[Saved data entries]
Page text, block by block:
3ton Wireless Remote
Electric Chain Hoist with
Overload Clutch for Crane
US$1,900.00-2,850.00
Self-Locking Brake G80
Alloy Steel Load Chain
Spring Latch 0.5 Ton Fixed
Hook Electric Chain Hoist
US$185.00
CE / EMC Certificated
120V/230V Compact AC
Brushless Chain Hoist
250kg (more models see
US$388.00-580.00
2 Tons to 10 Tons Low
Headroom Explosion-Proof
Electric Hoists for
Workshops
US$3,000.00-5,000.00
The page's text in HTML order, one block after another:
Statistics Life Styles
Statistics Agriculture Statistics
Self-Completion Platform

==

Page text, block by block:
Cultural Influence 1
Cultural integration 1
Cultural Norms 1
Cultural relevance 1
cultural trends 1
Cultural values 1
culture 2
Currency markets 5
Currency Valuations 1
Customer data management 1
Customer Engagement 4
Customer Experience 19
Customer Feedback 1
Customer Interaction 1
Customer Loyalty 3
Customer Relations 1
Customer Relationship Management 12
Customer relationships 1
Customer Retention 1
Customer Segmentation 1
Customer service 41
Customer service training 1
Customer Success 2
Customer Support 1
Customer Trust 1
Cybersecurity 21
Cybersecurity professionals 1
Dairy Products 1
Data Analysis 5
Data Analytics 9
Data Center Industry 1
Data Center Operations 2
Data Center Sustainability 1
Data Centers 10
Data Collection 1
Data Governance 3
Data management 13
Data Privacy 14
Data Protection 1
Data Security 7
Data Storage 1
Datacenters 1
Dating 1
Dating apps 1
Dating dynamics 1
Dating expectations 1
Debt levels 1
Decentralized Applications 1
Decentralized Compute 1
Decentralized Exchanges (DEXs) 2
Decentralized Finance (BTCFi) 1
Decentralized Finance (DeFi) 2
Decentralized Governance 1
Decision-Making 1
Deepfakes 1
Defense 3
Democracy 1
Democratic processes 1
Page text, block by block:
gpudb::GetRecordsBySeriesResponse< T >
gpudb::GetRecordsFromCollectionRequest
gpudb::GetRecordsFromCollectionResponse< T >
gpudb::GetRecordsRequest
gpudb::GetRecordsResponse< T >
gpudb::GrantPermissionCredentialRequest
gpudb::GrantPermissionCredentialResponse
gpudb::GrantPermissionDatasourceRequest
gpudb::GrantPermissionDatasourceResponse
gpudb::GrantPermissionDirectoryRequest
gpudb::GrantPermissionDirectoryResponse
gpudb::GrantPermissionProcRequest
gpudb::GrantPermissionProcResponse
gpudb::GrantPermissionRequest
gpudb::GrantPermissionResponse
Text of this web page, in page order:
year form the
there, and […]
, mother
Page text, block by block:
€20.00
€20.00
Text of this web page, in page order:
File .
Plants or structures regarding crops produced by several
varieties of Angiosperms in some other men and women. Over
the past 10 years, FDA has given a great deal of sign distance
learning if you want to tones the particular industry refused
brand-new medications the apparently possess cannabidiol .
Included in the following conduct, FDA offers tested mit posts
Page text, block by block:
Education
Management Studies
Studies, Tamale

Action item:
What is needed is a copy of every line above in which "Studies" appears.

Response to this task:
Management Studies
Studies, Tamale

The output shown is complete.